A woman’s Instagram video of herself on her fitness journey became an unintended milestone in an entirely different journey—one of profound grief.
Sierra Mendez was filming her workout in 2023 not knowing her brother, someone she considered her best friend, had died just two hours earlier. Since her loss, Mendez threw herself into her fitness. Now, two years later, her physical strength serves as a symbol for her emotional strength in the face of immense loss. Mendez, 23, spoke to Newsweek about her journey through grief, and how she imagines her brother’s pride in her for her dedication.

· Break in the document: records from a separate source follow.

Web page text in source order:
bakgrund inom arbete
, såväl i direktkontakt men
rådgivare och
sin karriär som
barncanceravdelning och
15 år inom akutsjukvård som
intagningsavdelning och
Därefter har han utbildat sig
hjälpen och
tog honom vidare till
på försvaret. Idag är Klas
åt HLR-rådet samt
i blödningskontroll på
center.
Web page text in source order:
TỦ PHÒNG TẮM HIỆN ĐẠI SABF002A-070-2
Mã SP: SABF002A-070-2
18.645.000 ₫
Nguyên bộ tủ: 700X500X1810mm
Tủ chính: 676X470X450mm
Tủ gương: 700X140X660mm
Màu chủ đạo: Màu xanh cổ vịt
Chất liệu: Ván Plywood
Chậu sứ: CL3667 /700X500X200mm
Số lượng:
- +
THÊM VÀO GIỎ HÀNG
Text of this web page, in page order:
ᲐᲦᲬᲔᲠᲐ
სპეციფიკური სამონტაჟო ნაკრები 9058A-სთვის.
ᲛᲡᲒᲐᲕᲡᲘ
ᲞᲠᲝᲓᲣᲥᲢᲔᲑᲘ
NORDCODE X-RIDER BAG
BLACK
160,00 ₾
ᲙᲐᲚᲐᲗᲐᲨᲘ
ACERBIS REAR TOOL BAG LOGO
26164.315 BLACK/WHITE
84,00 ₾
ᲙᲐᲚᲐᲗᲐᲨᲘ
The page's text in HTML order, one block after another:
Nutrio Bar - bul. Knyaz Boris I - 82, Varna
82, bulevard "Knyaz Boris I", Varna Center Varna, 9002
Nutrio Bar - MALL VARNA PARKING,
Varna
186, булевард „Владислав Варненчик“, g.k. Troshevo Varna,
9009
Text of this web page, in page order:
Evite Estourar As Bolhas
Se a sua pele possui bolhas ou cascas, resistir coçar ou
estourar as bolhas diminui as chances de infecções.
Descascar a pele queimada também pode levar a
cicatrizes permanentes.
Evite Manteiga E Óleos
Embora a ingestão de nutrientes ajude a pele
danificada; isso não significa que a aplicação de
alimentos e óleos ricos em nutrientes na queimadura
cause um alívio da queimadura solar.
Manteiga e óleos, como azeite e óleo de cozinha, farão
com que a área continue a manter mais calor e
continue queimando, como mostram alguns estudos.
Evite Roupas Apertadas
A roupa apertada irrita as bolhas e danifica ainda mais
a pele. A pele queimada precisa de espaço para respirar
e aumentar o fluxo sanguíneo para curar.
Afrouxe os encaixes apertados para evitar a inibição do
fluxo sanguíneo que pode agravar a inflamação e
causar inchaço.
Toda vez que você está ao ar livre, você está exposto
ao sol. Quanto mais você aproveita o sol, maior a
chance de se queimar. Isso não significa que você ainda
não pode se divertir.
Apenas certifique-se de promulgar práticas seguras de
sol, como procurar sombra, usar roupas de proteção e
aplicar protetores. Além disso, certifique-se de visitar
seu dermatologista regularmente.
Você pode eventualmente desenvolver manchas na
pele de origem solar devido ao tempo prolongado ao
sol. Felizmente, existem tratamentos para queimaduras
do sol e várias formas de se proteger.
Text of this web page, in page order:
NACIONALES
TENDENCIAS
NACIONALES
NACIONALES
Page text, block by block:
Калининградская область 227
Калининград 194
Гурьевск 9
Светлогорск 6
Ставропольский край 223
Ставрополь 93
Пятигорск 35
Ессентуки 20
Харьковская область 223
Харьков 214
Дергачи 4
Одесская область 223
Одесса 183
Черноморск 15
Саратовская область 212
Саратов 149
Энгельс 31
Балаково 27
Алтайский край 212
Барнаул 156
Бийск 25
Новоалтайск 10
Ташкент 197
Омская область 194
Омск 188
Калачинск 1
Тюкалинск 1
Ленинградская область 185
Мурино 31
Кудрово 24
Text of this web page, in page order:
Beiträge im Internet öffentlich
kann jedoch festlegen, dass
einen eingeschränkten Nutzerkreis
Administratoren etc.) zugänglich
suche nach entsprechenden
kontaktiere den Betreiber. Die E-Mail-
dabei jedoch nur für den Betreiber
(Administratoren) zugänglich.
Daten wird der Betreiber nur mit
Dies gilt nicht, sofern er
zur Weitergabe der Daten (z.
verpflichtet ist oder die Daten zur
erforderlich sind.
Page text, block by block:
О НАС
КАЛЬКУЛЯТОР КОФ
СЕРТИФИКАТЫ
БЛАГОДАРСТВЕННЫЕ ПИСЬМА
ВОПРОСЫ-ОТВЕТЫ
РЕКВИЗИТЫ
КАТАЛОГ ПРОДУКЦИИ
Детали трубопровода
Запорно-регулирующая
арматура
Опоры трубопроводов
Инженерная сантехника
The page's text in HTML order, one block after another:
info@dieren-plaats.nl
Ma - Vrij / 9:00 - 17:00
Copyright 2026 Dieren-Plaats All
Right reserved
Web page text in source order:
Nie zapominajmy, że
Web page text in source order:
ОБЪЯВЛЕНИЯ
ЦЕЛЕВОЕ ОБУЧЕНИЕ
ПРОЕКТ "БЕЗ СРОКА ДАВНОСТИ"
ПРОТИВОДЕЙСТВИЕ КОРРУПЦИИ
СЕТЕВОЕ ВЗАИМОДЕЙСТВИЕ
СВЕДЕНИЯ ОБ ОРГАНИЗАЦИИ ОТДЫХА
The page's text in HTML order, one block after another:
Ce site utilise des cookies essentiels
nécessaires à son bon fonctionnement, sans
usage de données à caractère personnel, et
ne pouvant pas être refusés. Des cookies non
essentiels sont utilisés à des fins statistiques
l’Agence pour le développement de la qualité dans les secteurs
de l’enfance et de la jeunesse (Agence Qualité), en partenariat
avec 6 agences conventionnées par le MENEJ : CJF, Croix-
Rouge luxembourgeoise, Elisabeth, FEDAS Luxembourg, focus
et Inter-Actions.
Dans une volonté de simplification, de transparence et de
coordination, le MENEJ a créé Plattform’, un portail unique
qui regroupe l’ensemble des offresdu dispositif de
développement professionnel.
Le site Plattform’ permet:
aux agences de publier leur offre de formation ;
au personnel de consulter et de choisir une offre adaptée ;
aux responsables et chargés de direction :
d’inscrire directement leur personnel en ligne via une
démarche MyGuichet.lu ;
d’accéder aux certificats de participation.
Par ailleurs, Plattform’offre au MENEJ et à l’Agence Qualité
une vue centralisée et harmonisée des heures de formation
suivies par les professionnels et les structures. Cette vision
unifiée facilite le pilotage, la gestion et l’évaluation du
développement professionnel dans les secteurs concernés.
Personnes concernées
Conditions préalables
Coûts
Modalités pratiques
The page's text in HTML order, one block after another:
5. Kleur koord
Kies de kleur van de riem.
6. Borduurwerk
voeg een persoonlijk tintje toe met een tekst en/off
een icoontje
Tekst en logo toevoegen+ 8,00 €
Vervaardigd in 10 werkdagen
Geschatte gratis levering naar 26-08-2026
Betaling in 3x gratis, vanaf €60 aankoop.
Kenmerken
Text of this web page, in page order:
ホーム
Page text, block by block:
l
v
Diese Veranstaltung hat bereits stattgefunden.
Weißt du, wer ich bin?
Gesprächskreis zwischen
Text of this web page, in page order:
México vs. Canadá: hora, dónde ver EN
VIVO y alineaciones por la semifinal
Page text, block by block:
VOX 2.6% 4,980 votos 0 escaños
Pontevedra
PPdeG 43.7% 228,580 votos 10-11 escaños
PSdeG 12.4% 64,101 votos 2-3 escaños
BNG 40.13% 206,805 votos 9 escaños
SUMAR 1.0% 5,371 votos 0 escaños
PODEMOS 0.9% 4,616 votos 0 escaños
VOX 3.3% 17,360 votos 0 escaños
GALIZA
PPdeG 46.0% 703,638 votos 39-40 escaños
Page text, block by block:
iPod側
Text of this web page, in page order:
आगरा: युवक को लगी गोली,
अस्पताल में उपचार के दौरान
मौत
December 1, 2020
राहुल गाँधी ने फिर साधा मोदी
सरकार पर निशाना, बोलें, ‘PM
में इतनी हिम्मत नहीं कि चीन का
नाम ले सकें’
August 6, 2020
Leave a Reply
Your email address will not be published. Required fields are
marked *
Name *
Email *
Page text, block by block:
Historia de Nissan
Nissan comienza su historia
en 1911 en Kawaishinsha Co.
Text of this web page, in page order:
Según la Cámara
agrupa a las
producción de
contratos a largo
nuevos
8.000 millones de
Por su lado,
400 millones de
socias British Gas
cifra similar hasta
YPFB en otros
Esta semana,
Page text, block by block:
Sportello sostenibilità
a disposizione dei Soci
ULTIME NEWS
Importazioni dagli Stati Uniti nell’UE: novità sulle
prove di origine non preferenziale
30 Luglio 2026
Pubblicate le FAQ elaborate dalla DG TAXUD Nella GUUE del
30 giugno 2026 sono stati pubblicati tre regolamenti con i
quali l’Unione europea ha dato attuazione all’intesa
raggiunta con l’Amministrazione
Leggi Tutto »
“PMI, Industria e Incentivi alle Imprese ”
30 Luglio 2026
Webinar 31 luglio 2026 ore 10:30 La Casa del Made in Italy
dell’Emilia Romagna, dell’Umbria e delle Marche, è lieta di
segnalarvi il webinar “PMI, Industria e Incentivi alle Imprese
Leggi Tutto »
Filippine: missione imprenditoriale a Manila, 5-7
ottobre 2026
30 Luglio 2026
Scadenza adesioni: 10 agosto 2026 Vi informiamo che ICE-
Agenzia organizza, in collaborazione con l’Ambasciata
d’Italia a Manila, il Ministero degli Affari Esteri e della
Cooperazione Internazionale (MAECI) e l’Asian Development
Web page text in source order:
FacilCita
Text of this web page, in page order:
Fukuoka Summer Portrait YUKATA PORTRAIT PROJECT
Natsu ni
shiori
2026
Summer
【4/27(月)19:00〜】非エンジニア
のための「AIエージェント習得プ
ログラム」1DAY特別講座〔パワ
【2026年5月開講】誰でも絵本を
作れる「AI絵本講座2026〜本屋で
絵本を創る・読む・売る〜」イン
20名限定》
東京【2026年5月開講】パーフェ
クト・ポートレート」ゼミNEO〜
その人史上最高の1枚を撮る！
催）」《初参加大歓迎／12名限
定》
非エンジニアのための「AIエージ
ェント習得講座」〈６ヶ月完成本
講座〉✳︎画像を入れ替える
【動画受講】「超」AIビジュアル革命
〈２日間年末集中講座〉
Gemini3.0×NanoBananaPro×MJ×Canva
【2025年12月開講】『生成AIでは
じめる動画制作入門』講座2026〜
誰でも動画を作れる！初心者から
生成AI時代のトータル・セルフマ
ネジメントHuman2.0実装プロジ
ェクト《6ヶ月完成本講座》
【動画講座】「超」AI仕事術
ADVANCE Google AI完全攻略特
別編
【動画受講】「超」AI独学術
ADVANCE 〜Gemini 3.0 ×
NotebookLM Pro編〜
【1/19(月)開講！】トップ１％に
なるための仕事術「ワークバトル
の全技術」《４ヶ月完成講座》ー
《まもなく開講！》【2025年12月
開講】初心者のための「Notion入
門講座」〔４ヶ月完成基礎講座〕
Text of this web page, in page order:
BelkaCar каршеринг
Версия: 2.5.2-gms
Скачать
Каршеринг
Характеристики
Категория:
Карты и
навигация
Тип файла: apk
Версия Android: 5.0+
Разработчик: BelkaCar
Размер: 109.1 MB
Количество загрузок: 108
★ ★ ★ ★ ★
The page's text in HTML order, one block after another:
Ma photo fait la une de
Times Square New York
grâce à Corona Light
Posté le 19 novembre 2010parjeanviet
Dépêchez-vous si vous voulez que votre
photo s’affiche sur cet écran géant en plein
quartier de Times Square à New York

“She doesn’t know it yet, but her best friend/brother died two hours before she recorded this,” Mendez captioned the video. “Many of you followed me along this grieving process. It literally happened a few months into my journey and I was already 90 pounds down the last time I saw Blaise—he was so so proud of me. He was one of my biggest support systems.”
@sierra2fit/Instagfram
Mendez explained the depth of the relationship she had with her brother, Blaise, to Newsweek.
“My brother…was my best friend, as we grew up in an alcoholic and abusive home and had to have each other’s back throughout all of the hardship,” she said. “We shared many mutual friends despite only being two years apart and our favorite thing to do was go on road trips.”
The morning of her brother’s death, Mendez said she remembered feeling unmotivated, but pushed through her workout anyway. Seven hours later, she began receiving multiple phone calls from her mother.
“My mom was blowing my phone up, and I usually don’t answer her calls due to our poor relationship,” she recalled. “Eventually, she texted ‘SOS, it’s about Blaise.’ I finally answered the phone and she shared the heartbreaking news barely able to breathe, she had to hand the phone over to the officer accompanying her at the time.”
Mendez’s first response was disbelief. “Stop lying,” she told the officer. Blaise had just posted an Instagram story hours before, and she had recently stopped by his work. He had been struggling with mental health issues and was living out of his car.
“He had passed on November 8th, 2023 in a tragic one-car accident while under the influence shortly after I spoke with him about not following in our parents’ footsteps,” Mendez said.
‘He Would Be Proud’
Since the loss of her brother, Mendez said she has continued to use the gym as both an outlet and a refuge.
“The gym was the one place I could push the anger out, crying in the weights section, sometimes even pushing more weight than some of the guys next to me,” she said. “It was the one place I could push my body and turn my thoughts off.”
Before Blaise died, he had been one of her greatest champions during her weight loss journey.
“My brother was also the biggest supporter of my weight loss journey and he had even came to the gym with me a few times allowing me to teach him a thing or two,” Mendez shared. “[The gym] became my safe haven and a reminder that he would be proud that I’m still showing up to this day.”
Her gym journey and grief journey have intertwined in ways she never could have imagined. Building physical strength alongside emotional resilience wasn’t easy, but she still showed up.
“I no longer eat for comfort like I did when I was 300 pounds,” she said. “I go to the gym instead, even on my worst days…I still consider it a place for ‘me time’ no matter how bad I’m feeling emotionally or mentally.
“I think showing up on your worst days is the key,” she concluded. “It makes the good days feel like you’re going to the bounce house at your friend’s birthday party when you were younger—and the bad days feel like therapy.”